Rock est un primitif et Jane a quelque chose à perdre. Ses amis, la considération qu’elle doit à ses enfants. Rock aime la nature. Jane, elle, n’aime rien du tout parce qu’elle a tout. Voilà quelques préalables emmerdants pour un grand amour. Elle, lui et le monde environnant. »
Tout ce que le ciel permet, Ecrit sur du vent, Demain est un autre jour, Mirage de la vie, Le temps d’aimer et de mourir résonnent à l’oreille comme des promesses poétiques où se mêlent allégresse et détresse. Pour Douglas Sirk, le titre d’un film doit briller comme une enseigne, laisser deviner les composantes de l’oeuvre, mais sans rien dévoiler du nœud de l’intrigue. Aujourd’hui encore, ils annoncent de façon impériale la griffe du Maître du mélodrame hollywoodien : le noir et blanc sculptés, la flamboyance du Technicolor alliée à l’abstraction lyrique.
Après la seconde guerre mondiale, se développe à Paris et à New York un mouvement novateur dans la peinture : l’abstraction lyrique. Celle-ci explore l’énergie créatrice du corps de l’artiste, vecteur et garant de son propos pictural. Les chefs de file de ce mouvement : Vassily Kandinsky, George Mathieu, Jackson Pollock… L’abstraction lyrique abandonne la lutte entre l’ombre et la lumière chère aux expressionnistes du cinéma allemand (Friedrich Wilhelm Murnau, Robert Wiener, Fritz Lang…), et se lance dans l’aventure de la lumière avec le blanc.
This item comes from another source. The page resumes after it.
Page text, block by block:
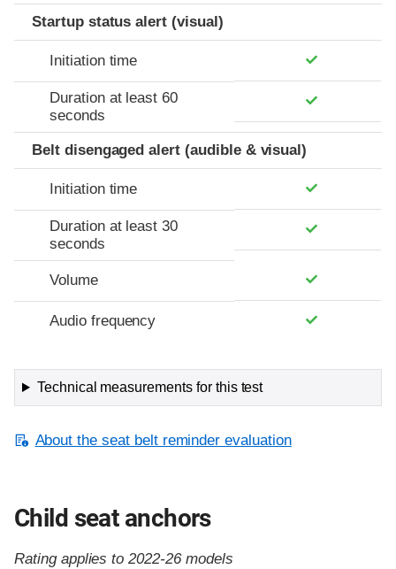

Cette démarche esthétique influence le cinéma de Douglas Sirk pendant les années 1950, sa période la plus féconde.
De même que le peintre trouve la liberté de sa création dans les mouvements de son corps, le personnage « sirkien » – et tout particulièrement Jane Wyman dans Tout ce que le ciel permet (1955)– tente d’accéder à la liberté morale grâce aux gros plans de son visage réfléchi par la lumière, auréolé des contrastes fulgurants qu’offre le Technicolor.
En analysant le jeu d’ombre et de lumière lors de l’ouverture de All that heaven allows, la scène culte de la télévision et son influence sur différents cinéastes ainsi que son douloureux happy end, partons à la découverte de l’histoire et de l’univers de Douglas Sirk, l’un des cinéastes les plus raffinés, les plus cultivés, les plus inspirés de l’âge d’or d’Hollywood.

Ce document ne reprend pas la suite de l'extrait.